▶ What you should do: Where the data below begins, start retyping exactly, and end on the line with "encourages active lifestyles, and reduces", which is included; no picture goes in.

▶ Extracted entries:
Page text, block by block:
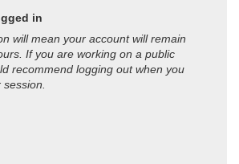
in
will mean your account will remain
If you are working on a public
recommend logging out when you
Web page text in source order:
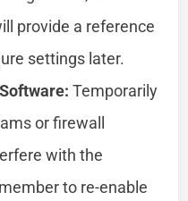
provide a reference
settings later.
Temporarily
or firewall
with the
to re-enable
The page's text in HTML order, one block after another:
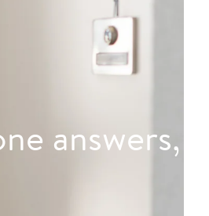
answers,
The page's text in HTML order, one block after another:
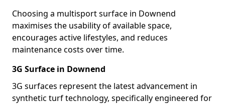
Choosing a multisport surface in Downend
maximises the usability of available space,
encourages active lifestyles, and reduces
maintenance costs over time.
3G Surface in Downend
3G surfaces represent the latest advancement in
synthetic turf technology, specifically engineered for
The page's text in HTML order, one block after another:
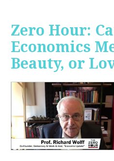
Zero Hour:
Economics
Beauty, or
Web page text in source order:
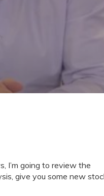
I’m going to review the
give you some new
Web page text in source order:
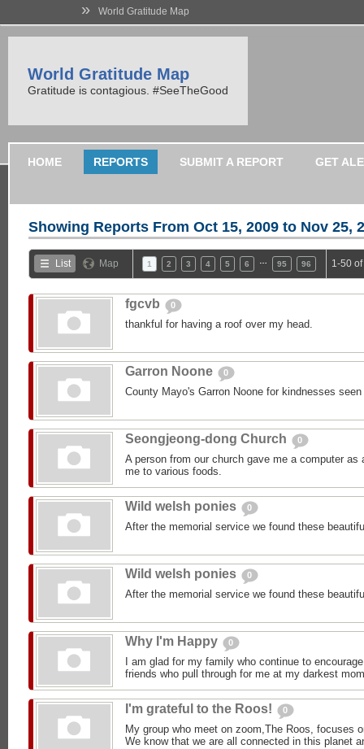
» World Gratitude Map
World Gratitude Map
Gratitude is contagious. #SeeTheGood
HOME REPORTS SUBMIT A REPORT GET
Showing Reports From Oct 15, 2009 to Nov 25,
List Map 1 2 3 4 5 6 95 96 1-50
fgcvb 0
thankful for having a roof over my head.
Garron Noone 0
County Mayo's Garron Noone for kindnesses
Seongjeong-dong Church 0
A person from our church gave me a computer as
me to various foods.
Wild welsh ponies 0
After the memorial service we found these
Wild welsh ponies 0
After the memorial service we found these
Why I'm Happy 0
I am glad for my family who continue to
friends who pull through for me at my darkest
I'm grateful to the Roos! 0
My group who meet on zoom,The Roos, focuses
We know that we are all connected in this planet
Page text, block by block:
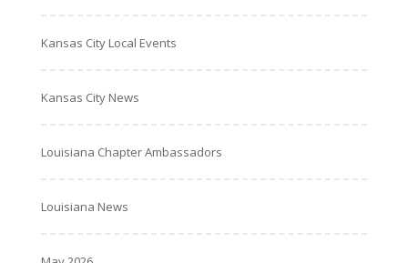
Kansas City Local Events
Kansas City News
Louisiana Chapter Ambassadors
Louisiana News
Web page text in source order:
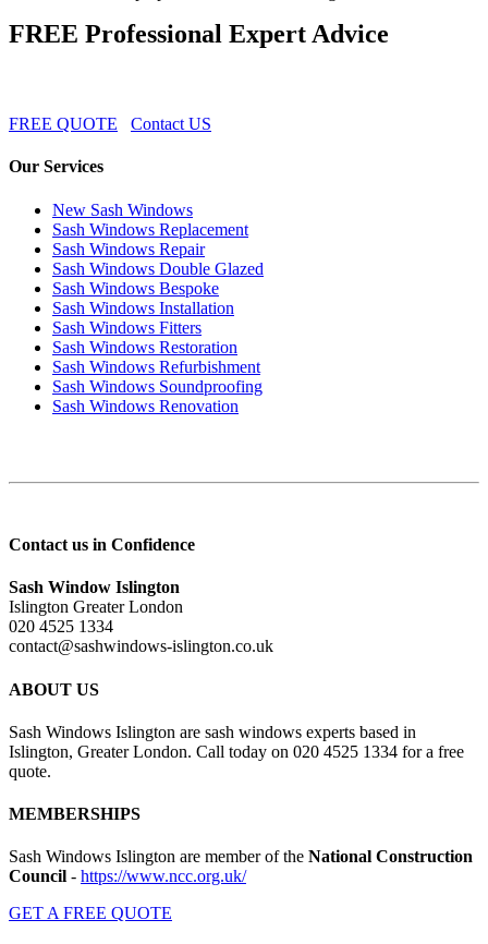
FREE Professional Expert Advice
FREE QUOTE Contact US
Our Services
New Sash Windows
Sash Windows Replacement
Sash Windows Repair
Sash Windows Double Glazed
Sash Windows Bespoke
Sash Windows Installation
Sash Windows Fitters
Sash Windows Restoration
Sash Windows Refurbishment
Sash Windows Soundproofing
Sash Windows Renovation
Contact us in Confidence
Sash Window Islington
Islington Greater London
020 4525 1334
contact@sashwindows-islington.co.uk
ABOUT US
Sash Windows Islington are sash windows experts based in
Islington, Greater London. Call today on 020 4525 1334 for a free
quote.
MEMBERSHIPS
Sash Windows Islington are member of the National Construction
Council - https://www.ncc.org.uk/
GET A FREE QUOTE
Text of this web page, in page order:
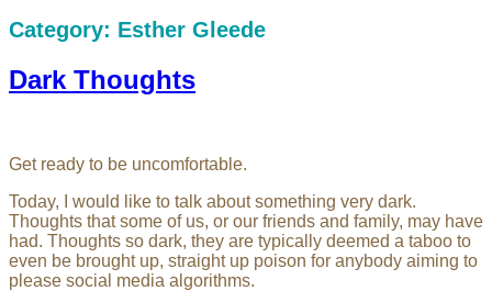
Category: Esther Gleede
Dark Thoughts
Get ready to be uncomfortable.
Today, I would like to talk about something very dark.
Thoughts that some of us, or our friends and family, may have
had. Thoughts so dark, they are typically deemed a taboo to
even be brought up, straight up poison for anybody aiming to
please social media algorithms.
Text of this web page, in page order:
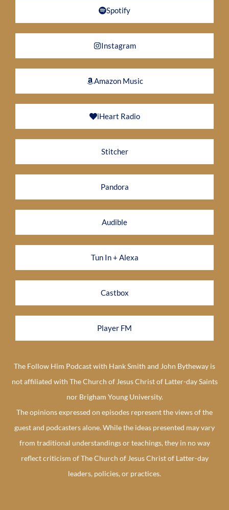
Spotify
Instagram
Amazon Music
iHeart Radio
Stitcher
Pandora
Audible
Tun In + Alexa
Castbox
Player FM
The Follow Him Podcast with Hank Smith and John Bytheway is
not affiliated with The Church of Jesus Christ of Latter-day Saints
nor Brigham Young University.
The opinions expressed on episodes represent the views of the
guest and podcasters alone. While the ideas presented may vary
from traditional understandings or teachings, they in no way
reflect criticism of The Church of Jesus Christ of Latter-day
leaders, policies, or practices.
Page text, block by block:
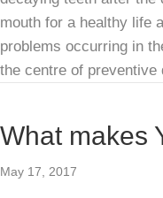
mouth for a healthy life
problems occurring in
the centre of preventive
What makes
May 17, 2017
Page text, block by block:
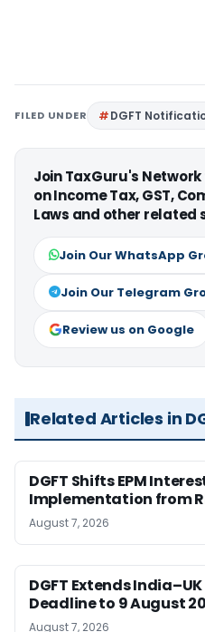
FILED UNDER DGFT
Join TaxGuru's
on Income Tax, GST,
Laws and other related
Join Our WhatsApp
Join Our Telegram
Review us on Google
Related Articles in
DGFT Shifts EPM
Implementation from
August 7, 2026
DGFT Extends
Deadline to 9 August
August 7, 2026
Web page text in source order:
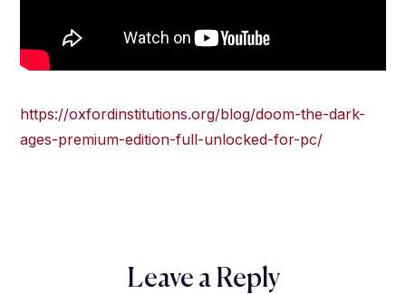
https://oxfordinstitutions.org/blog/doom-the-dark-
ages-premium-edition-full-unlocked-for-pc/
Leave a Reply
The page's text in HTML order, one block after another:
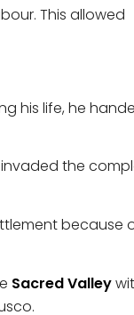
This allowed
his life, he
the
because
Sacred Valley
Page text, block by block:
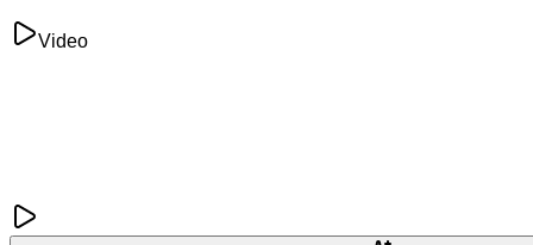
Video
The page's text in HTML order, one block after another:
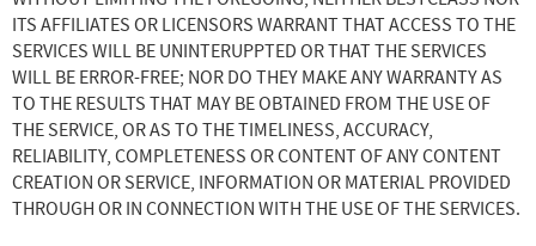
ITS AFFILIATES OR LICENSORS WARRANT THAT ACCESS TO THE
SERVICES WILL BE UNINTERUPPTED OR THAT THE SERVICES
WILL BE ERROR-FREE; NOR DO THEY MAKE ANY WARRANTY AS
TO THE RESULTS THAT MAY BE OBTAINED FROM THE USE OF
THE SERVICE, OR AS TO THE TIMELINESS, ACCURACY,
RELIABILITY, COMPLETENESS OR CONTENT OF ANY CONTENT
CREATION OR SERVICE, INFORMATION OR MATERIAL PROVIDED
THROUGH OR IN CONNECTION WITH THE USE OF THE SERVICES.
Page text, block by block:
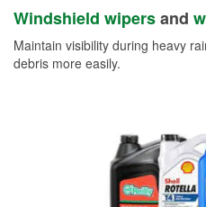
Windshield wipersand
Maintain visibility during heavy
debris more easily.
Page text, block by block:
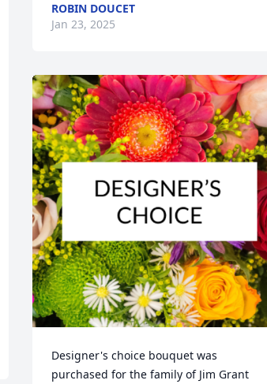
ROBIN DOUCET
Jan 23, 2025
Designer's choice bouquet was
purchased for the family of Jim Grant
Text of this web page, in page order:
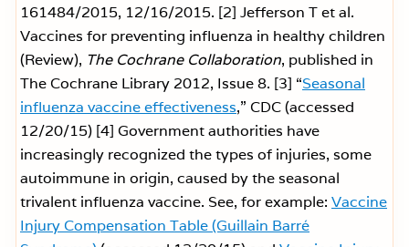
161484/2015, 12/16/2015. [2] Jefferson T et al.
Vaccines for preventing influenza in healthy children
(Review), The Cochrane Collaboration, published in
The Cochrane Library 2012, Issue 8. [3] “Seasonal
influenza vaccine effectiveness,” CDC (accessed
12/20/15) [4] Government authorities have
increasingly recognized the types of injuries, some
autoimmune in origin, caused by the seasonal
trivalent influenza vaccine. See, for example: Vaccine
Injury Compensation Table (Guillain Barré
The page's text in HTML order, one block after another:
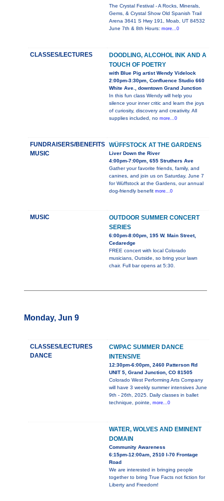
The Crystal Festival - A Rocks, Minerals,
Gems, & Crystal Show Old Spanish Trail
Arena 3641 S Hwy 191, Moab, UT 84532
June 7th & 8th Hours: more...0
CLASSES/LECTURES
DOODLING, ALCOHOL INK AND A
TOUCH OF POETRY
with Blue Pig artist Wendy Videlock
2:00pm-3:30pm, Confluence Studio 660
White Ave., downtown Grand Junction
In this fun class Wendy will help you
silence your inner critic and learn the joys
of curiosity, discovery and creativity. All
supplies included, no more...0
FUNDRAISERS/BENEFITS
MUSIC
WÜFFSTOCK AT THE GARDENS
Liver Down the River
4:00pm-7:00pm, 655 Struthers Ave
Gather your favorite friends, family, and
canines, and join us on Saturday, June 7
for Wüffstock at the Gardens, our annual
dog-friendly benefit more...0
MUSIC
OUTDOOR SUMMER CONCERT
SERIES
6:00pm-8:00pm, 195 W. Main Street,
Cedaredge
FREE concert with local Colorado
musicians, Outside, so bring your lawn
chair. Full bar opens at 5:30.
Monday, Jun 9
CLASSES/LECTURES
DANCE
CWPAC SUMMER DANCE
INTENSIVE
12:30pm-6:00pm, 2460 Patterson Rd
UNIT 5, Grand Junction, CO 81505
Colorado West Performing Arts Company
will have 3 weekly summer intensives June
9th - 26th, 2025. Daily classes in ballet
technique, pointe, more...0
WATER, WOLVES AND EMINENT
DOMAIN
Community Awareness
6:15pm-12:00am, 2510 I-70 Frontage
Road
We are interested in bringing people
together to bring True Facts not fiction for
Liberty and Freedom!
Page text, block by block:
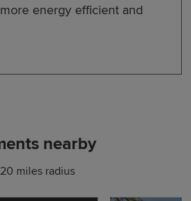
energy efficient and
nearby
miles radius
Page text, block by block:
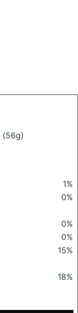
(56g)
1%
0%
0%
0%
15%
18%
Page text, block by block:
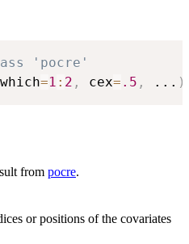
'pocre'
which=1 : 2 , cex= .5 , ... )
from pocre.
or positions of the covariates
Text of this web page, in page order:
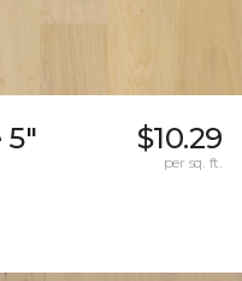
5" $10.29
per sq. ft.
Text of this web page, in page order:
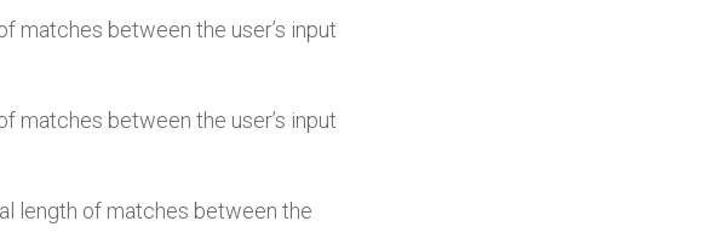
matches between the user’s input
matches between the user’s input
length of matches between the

▶ Task result:
Page text, block by block:
in
will mean your account will remain
If you are working on a public
recommend logging out when you
Web page text in source order:
provide a reference
settings later.
Temporarily
or firewall
with the
to re-enable
The page's text in HTML order, one block after another:
answers,
The page's text in HTML order, one block after another:
Choosing a multisport surface in Downend
maximises the usability of available space,
encourages active lifestyles, and reduces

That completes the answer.